Jeff Atwood has written a “one-stop-shop for research data supporting the idea that, yes, having more display space would in fact make you more productive”. But he warns us that “Having all that space can make you less productive due to all the window manipulation excise you have to deal with to make effective use of it.”He calls this the Large Display Paradox. But, there are solutions to this problem. Using software to divide the large single-display into a “grid” of virtual “monitors” is the one he proposes.

A recent and widely publicized University of Utah study concluded that people were less productive on a 26″ screen then an 18″ screen. (Unfortunately I haven’t found a better link to their actual data then this crappy PDF brochure.) However, they also found that people were more productive with two 20″ screens. Their 26″ monitor was 1920×1200 pixels = 2.3 MP, their 20″ was 1600×1200 pixels = 1.92MP, so two 20″ screens = 3.84 MP, quite a bit bigger then the 26″ screen, and with greater productivity. This supports the theory with the right windowing system, productivity increases as the number of usable pixels increases.

I’ve only found one exception to the “bigger is better” rule of workspaces.
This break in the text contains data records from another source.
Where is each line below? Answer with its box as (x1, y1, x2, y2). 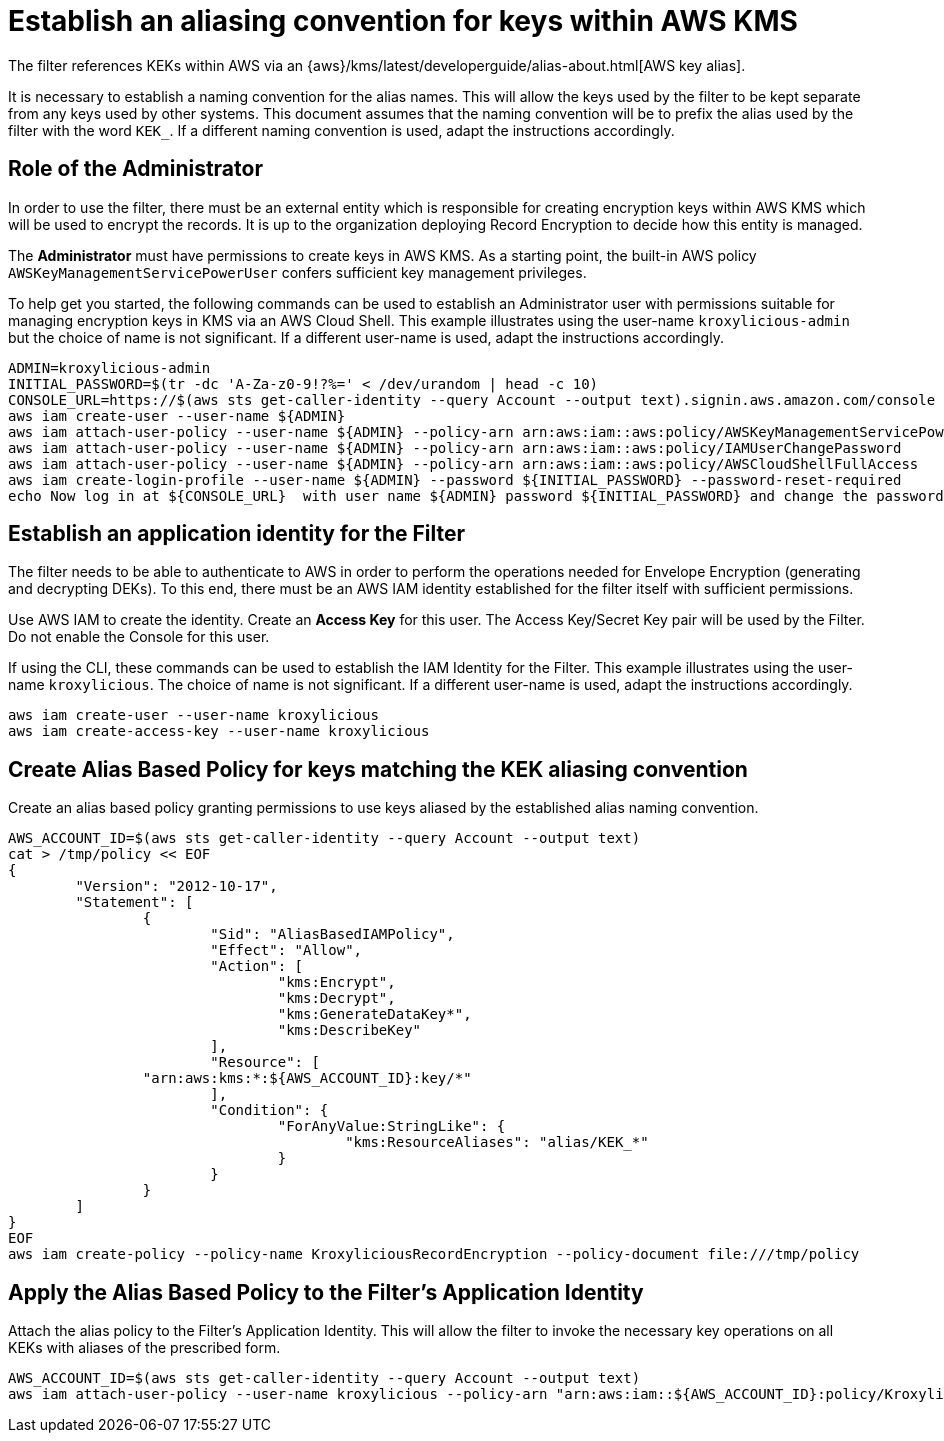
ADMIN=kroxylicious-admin (8, 359, 211, 376)
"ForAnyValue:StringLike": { (277, 1118, 506, 1135)
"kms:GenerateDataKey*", (277, 1006, 472, 1023)
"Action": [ (210, 958, 304, 975)
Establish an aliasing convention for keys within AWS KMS (8, 4, 798, 38)
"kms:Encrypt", (277, 974, 396, 991)
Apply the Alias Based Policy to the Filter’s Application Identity (8, 1279, 644, 1305)
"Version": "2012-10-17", (75, 878, 278, 895)
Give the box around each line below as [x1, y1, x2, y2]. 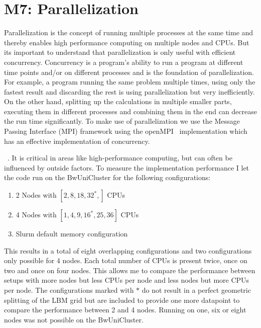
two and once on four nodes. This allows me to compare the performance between [4, 265, 255, 275]
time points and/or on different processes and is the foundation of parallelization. [4, 66, 254, 77]
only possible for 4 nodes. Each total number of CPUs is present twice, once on [4, 255, 247, 266]
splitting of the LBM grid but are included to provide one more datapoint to [4, 294, 240, 305]
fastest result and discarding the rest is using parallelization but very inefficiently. [4, 86, 255, 97]
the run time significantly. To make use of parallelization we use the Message [4, 116, 240, 126]
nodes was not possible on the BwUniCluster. [4, 314, 144, 324]
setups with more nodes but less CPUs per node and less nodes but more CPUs [4, 275, 249, 285]
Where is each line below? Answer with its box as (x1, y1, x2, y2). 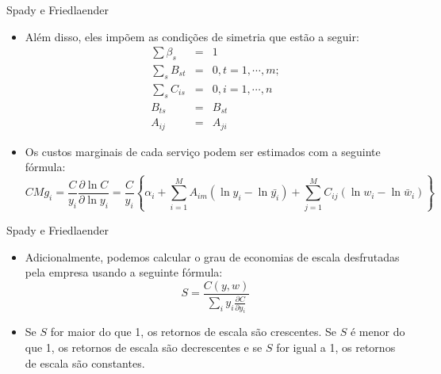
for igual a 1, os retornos (276, 339, 396, 356)
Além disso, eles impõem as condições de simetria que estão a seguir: (25, 28, 359, 44)
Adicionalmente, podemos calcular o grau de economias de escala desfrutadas (25, 248, 400, 265)
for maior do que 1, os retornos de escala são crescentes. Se (50, 323, 337, 340)
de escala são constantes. (25, 354, 145, 371)
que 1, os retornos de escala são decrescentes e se (25, 339, 263, 356)
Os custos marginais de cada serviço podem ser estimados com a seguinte (25, 143, 381, 159)
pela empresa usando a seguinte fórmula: (25, 264, 223, 280)
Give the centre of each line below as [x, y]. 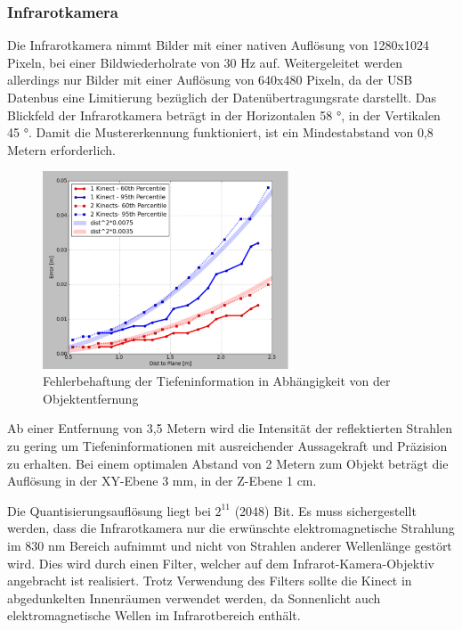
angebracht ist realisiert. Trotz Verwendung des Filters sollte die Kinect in [210, 581]
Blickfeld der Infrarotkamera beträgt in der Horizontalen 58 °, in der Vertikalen [224, 115]
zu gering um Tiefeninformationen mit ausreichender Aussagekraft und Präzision [227, 445]
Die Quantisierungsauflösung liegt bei [109, 510]
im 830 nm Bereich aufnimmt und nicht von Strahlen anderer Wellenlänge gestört [230, 545]
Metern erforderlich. [61, 149]
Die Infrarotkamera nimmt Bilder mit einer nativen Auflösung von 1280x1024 [218, 45]
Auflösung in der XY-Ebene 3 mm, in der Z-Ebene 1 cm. [162, 481]

Portability (Availability) can be worth more then pure productivity. There’s an old gunslinger saying that “The best gun in the world is the the one I’ve got in my hand right now”. Similarly, having a “big iron” on your office isn’t much use if you are flying somewhere over the atlantic. There’s no substitute for having a computer in-hand. Even if you would be more productive using a 17″ laptop, it’s better to get a 13″ ultra-portable, if it means you are more likely to actually have it around when you need it.

Business travelers, and creative professionals who work better in eclectic settings, are examples of people who are better served by the smallest sufficiently-powerful laptop they can find. But for most people bigger is better. Fortunately, small laptops can be connected to large displays.
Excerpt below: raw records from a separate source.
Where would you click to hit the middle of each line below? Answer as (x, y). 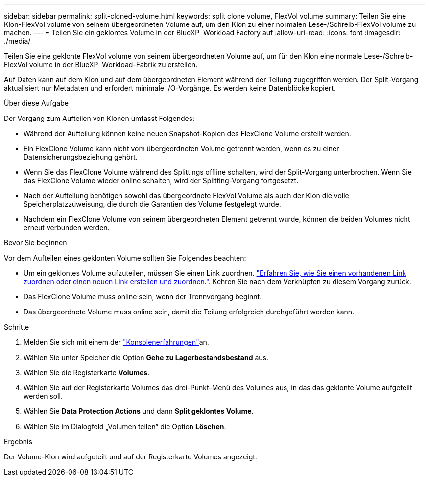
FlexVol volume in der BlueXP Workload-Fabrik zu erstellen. (101, 64)
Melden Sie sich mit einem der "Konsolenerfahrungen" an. (116, 342)
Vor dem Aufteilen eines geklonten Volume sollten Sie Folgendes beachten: (125, 258)
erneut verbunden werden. (67, 228)
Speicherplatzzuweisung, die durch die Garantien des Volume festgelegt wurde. (152, 204)
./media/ (17, 41)
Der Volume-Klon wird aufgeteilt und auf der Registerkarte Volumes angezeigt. (131, 457)
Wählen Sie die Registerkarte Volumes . (87, 372)
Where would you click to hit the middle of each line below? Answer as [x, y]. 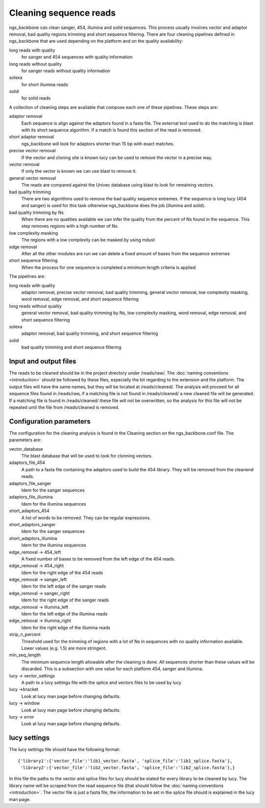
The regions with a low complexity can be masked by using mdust [88, 240]
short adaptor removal [31, 137]
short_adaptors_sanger [32, 524]
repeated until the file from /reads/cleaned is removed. [64, 407]
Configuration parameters [50, 421]
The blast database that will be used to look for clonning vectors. [87, 456]
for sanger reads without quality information [66, 71]
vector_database [26, 449]
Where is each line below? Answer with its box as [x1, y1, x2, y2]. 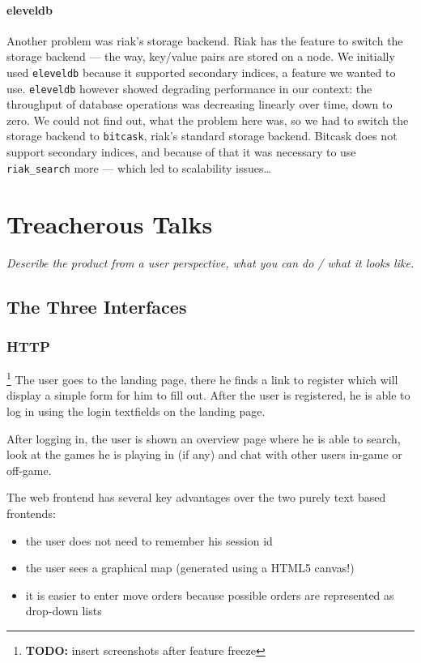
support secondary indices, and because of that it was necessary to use [6, 143, 356, 160]
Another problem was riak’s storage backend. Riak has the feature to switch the [6, 32, 403, 49]
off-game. [6, 461, 52, 478]
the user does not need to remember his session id [25, 532, 273, 549]
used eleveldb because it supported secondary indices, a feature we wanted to [6, 63, 396, 80]
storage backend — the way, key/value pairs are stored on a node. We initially [6, 48, 395, 65]
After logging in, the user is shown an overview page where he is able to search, [6, 430, 401, 447]
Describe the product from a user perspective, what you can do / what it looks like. [6, 254, 415, 271]
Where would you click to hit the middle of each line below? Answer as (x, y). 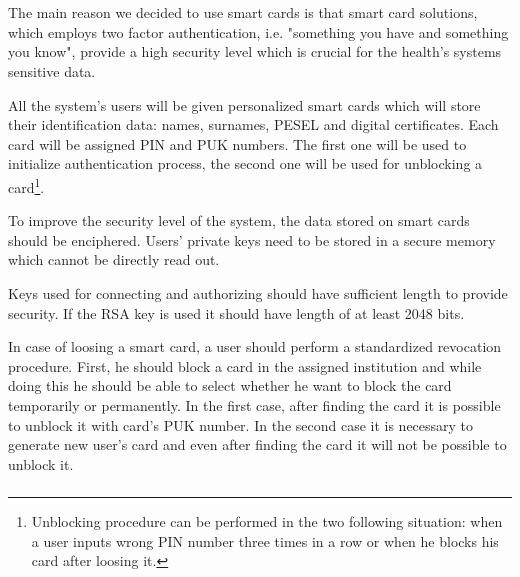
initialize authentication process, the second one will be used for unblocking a (245, 163)
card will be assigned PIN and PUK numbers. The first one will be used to (237, 143)
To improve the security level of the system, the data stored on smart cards (239, 220)
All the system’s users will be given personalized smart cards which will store (244, 104)
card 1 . (26, 185)
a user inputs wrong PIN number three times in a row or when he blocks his (265, 540)
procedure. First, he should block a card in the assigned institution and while (245, 365)
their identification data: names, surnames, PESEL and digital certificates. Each (253, 124)
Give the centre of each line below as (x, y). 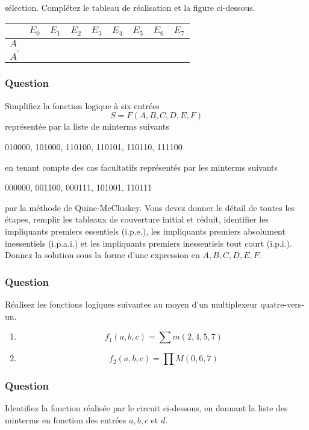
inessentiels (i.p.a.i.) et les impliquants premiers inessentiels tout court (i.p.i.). (148, 243)
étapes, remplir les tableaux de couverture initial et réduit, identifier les (137, 219)
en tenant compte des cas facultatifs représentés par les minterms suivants (142, 167)
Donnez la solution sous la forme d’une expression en (102, 255)
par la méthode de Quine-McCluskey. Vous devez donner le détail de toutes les (150, 207)
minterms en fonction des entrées (66, 419)
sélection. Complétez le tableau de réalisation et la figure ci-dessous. (130, 7)
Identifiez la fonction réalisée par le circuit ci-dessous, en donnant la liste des (146, 408)
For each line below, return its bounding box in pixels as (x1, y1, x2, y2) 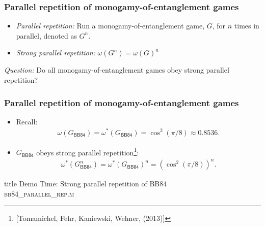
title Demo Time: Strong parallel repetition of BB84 (4, 178, 167, 189)
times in (234, 20, 259, 31)
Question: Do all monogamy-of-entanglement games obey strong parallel (4, 64, 229, 75)
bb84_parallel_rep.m (4, 188, 74, 199)
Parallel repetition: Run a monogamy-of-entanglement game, (16, 20, 205, 31)
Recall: (16, 116, 38, 126)
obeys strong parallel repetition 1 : (36, 145, 139, 157)
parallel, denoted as (16, 30, 77, 41)
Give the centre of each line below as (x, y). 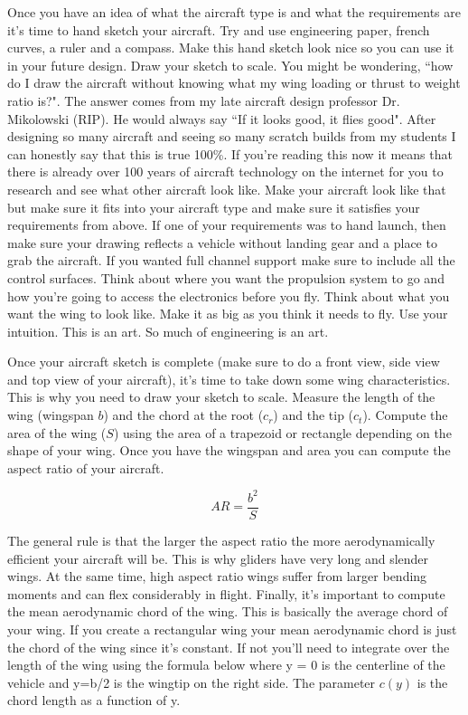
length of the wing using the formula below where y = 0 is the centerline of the (226, 665)
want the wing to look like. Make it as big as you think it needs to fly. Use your (228, 314)
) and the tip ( (314, 415)
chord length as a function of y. (94, 700)
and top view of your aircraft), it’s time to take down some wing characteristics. (229, 379)
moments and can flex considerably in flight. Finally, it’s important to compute (226, 593)
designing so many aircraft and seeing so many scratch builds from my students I (232, 136)
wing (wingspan (51, 415)
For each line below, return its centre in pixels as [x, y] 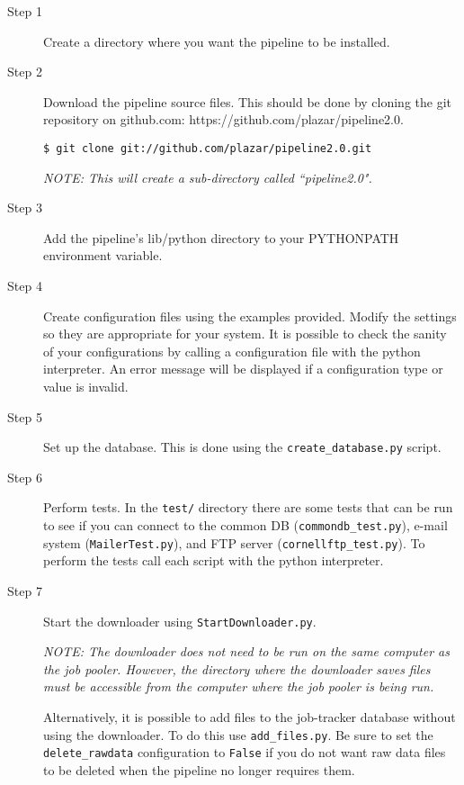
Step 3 [25, 208]
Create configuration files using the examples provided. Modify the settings [250, 316]
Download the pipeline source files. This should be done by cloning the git [248, 101]
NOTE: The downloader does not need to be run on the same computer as [246, 651]
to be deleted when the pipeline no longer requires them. [199, 769]
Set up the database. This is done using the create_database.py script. [242, 447]
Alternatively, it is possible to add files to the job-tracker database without [250, 717]
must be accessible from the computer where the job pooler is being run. [239, 686]

Simple Can be Faster then Powerful

Filed under: Design,Usability
― Vincent Gable on April 25, 2008

…Judy Olson and Erik Nilsen wrote a classic paper comparing two user interfaces for large data tables. One interface offered many more features for table manipulation and each feature decreased task-performance time in specific circumstances. The other design lacked these optimized features and was thus slower to operate under the specific conditions addressed by the first design’s special features.

So, which of these two designs was faster to use? The one with the fewest features. For each operation, the planning time was 2.9 seconds in the stripped-down design and 4.6 seconds in the feature-rich design. With more choices, it takes more time to make a decision on which one to use. The extra 1.7 seconds required to consider the richer feature set consumed more time than users saved by executing faster operations.
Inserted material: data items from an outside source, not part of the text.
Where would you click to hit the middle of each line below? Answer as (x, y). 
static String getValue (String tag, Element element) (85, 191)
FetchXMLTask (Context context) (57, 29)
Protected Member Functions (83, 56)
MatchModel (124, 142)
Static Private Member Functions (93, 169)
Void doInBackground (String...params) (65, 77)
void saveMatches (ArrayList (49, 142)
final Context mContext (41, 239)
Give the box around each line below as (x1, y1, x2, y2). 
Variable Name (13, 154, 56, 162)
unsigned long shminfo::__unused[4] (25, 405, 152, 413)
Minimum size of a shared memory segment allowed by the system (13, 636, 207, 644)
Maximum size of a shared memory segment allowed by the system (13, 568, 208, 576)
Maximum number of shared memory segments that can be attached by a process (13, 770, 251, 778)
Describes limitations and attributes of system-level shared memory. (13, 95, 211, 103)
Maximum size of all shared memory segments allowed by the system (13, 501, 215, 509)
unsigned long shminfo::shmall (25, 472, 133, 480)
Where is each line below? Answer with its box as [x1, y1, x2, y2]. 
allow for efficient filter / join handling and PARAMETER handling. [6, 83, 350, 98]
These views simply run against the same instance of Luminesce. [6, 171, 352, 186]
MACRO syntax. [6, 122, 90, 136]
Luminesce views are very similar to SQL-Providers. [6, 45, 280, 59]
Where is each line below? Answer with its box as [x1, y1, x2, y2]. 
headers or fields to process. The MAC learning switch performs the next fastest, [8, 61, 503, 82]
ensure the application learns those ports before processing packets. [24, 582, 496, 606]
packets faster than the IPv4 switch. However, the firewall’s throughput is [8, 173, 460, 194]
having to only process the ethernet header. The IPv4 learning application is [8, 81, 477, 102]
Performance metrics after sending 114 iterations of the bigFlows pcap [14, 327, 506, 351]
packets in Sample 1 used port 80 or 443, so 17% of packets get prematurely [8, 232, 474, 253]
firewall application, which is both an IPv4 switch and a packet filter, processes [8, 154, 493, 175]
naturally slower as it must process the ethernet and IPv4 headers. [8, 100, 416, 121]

Jakob Nielsen, the day before my birthday, 2006.

April 6, 2008

Yes

Filed under: Design,Programming,Research,Usability | , ,
― Vincent Gable on April 6, 2008

Just a curiosity, but it happens that in a yes-no binary response test, the reaction time to select “no” is longer than for “yes.”

Source

I haven’t taken the time to verify this, or see if anyone has quantified the difference in response times.

UPDATE 2009-12-18: The technical term for this is Acquiescence Response Bias — the tendency to agree with any assertion, regardless of its content.